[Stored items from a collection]
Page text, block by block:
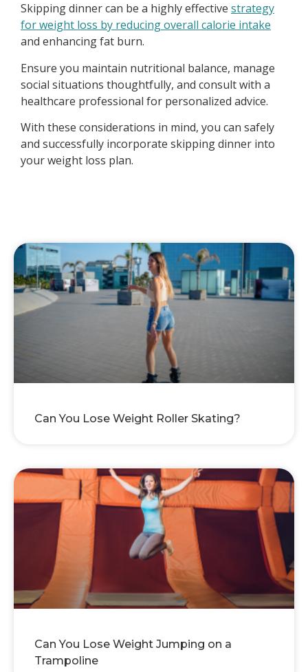
Skipping dinner can be a highly effective strategy
for weight loss by reducing overall calorie intake
and enhancing fat burn.
Ensure you maintain nutritional balance, manage
social situations thoughtfully, and consult with a
healthcare professional for personalized advice.
With these considerations in mind, you can safely
and successfully incorporate skipping dinner into
your weight loss plan.
Can You Lose Weight Roller Skating?
Can You Lose Weight Jumping on a
Trampoline
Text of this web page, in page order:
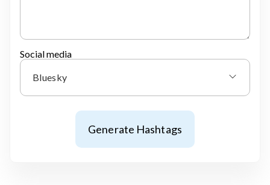
Social media
Bluesky
Generate Hashtags
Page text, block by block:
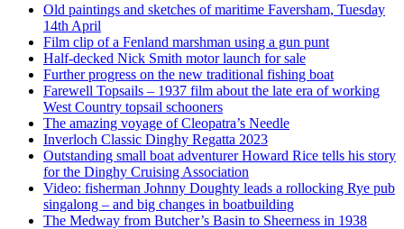
Old paintings and sketches of maritime Faversham, Tuesday
14th April
Film clip of a Fenland marshman using a gun punt
Half-decked Nick Smith motor launch for sale
Further progress on the new traditional fishing boat
Farewell Topsails – 1937 film about the late era of working
West Country topsail schooners
The amazing voyage of Cleopatra’s Needle
Inverloch Classic Dinghy Regatta 2023
Outstanding small boat adventurer Howard Rice tells his story
for the Dinghy Cruising Association
Video: fisherman Johnny Doughty leads a rollocking Rye pub
singalong – and big changes in boatbuilding
The Medway from Butcher’s Basin to Sheerness in 1938

## What to produce
Transcribe the data verbatim. No picture belongs in the result.

## Response
Page text, block by block:
Skipping dinner can be a highly effective strategy
for weight loss by reducing overall calorie intake
and enhancing fat burn.
Ensure you maintain nutritional balance, manage
social situations thoughtfully, and consult with a
healthcare professional for personalized advice.
With these considerations in mind, you can safely
and successfully incorporate skipping dinner into
your weight loss plan.
Can You Lose Weight Roller Skating?
Can You Lose Weight Jumping on a
Trampoline
Text of this web page, in page order:
Social media
Bluesky
Generate Hashtags
Page text, block by block:
Old paintings and sketches of maritime Faversham, Tuesday
14th April
Film clip of a Fenland marshman using a gun punt
Half-decked Nick Smith motor launch for sale
Further progress on the new traditional fishing boat
Farewell Topsails – 1937 film about the late era of working
West Country topsail schooners
The amazing voyage of Cleopatra’s Needle
Inverloch Classic Dinghy Regatta 2023
Outstanding small boat adventurer Howard Rice tells his story
for the Dinghy Cruising Association
Video: fisherman Johnny Doughty leads a rollocking Rye pub
singalong – and big changes in boatbuilding
The Medway from Butcher’s Basin to Sheerness in 1938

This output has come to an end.